Saturday, October 31, 2009

Fresh Turkey, Anyone?

(Update: There are NO fresh Turkeys in Argentina during November ...go here to find out why.)

Long time reader writes:
"I've got a problem and it occurred to me that in all things expat, you're the man.   D and I have held Thanksgiving dinner for her family the past two years. It goes well, but we've never been able to find a really good turkey. Never fresh. Last year's came from Brazil and had been sitting in a freezer for more than a year. It wasn't good. There's nothing worse than unveiling a dry tasteless turkey at the Thanksgiving table. Stuffing and cranberry sauce can only go so far.
Any ideas where an expat can get a nice juicy Turkey? Fresh, of course, preferred, but even a more recently and more locally frozen one would do."
Well!  If anyone is looking for a fresh turkey (Hen or Tom) to satisfy their yanqui cravings this time of year ...they've come to the right place!

The Yanq moves in turkey circles and, this time of year, is in pleno campo most of the time.  Yesterday, I put out my feelers for "longtime reader" among the turkey farmers and veterinarians that I trust.

Said turkeys have been sourced!  And will be available farm-fresh from the Provincia de Buenos Aires, either "dressed" ...or LIVE! should freshness be what you're all about!

Considerations:

#1. freshly slaughtered turkey should be delivered to you NO MORE THAN 2-3 DAYS before cooking.  That would make Monday the 23rd optimal.  Maybe Tuesday is better.
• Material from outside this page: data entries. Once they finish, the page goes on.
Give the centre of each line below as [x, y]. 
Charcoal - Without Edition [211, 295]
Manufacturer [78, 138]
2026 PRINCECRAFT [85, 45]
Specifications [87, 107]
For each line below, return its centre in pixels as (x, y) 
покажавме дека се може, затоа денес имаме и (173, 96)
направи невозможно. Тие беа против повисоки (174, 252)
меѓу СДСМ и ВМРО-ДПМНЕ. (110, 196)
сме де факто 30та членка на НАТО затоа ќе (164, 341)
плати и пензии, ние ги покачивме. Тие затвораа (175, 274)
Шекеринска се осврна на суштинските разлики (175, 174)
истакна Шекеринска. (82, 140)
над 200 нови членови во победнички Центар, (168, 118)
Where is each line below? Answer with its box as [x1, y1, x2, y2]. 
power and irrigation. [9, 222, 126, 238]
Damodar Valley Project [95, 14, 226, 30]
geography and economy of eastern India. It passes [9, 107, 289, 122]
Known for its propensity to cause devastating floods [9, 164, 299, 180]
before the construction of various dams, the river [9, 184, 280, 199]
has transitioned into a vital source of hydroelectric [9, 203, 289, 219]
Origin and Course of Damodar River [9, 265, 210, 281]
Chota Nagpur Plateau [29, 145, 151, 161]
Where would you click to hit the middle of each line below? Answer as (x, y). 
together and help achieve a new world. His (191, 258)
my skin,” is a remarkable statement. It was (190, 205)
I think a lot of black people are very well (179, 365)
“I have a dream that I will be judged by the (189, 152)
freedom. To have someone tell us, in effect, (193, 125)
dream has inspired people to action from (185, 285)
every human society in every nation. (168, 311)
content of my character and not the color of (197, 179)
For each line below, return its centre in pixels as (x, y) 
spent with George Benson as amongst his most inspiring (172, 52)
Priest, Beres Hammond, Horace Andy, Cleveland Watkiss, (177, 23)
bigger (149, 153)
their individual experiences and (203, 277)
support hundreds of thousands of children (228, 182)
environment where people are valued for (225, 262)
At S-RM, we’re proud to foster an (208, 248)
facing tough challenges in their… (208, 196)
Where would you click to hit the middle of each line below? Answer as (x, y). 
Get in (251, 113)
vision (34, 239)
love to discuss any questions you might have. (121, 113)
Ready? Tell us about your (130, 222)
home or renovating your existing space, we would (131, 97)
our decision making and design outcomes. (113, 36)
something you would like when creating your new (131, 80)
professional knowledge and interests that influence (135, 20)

#2. This not the best time of year for turkey in Argentina ...anymore than springtime is optimal in the Northern Hemisphere (thus "longtime reader's" difficulties.)  To explain, at this time of year, hens are breeding and thus are more valuable to the turkeyman.  Christmastime, here, they are more abundant and cheaper.

#3. Hens are somewhat more juicy and tender and yield more white meat.  Toms, on the other hand, are bigger and yield more dark meat but have more bone.

#4. The turkeymen that I speak of do not have the money to raise their birds "factory-style."  The terms "organic" or "free-range" probably won't have any meaning for them in any language.  But none of the people in my neck-of-the-woods have anything to do with enforced confinement nor prophylactic use of anti-biotics.

Today is my 6th anniversary of emigrating to Argentina and, over these years, being the countryman that I have become, I've sourced a myriad of smoked meats and cheeses and fresh produce that are generally not available in Capital.  Turkeys are a first with me... but I've been dying to buy a couple-too-tree to throw in the smokehouse.

So, why not?  Let's begin with fresh thanksgiving turkeys ...it just might turn out to be the beginning of "Mike's Farmers Market."  Farmers can always use a hand ...and city folks can always benefit from "cutting out the middleman."

If you guys can generate enough interest in fresh turkeys, I'll be happy to deliver them to a central point in Buenos Aires within hours of their having their little heads cut off, plucked, and gutted (no word on the giblets at time of publication.)  No word on prices just yet, either ...but it will no doubt be cheaper than anything you can find in your neighborhood.  I'm coming back from el campo that day anyway, all your money will go to the turkeyman.  I'll probably video an interview with him, whoever he is.  You can watch it on YouTube during Thanksgiving dinner!

More to come on prices and whatnot ...only if you express interest.

Para mi, it's too warm in late November to eat roast turkey!